> _Provided data_:
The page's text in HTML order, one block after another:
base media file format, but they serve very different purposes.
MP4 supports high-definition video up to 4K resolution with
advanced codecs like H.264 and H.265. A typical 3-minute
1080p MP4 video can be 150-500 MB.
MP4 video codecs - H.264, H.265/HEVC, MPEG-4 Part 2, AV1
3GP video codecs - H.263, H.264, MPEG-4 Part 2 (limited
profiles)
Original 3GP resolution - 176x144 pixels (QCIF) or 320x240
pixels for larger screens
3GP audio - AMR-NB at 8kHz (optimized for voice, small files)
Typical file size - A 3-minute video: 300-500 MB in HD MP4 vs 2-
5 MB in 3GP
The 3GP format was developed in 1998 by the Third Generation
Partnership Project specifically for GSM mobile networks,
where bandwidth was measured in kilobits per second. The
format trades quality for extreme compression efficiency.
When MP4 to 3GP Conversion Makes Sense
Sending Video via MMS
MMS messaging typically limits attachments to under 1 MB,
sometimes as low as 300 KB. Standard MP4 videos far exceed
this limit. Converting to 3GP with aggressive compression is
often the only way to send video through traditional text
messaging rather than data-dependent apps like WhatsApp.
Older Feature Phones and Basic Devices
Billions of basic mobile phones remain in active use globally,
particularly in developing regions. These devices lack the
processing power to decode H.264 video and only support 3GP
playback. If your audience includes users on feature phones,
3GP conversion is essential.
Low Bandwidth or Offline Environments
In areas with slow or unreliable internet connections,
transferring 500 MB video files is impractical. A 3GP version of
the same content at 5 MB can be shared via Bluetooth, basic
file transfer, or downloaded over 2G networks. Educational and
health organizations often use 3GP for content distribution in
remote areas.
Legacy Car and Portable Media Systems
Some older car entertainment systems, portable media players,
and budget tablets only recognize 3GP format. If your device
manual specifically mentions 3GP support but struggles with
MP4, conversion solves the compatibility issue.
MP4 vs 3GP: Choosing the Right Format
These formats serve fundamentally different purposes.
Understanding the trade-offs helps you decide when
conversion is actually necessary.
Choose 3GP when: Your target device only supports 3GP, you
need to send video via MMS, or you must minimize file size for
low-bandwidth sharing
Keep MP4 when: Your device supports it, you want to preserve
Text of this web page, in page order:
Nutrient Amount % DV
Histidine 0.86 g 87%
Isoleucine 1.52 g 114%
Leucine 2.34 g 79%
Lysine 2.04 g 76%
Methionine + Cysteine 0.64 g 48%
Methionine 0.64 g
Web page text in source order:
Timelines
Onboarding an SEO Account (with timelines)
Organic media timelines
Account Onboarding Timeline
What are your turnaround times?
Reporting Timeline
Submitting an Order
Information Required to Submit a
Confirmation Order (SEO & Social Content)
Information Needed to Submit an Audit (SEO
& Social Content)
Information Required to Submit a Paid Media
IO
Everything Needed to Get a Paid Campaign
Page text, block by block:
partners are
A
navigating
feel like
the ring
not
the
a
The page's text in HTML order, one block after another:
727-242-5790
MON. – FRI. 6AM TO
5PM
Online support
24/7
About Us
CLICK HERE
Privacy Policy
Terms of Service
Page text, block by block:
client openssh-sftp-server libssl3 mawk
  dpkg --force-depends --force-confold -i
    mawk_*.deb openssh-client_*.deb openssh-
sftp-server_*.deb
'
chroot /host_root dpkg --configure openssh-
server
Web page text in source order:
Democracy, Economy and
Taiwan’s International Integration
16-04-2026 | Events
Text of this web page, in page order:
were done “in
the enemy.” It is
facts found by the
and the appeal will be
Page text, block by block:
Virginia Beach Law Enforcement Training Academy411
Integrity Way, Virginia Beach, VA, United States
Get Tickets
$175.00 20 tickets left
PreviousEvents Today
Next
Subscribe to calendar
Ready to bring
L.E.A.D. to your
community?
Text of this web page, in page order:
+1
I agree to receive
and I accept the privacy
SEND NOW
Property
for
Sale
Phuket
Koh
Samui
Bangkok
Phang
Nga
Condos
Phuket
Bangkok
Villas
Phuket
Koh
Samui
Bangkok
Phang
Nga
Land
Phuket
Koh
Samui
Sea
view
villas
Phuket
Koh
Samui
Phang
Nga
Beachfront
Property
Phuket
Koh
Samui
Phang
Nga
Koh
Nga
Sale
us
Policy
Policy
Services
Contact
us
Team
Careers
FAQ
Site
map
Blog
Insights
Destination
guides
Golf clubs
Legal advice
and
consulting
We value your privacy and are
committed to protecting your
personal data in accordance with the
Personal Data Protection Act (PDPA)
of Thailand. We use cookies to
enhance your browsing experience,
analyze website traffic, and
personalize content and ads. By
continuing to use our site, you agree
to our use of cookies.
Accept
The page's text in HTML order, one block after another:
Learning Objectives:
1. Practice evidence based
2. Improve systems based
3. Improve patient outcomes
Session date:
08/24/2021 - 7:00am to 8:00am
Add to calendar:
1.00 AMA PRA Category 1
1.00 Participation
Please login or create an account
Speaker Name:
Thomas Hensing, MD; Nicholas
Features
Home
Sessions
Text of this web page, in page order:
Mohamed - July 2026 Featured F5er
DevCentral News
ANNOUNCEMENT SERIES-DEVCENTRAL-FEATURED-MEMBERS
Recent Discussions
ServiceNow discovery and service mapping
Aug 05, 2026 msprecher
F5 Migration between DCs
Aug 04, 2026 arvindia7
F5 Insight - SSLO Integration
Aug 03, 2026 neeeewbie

> _Task description_:
The response must consist solely of the number of lines in the listing above that contain "messaging".

> _Response to this task_:
2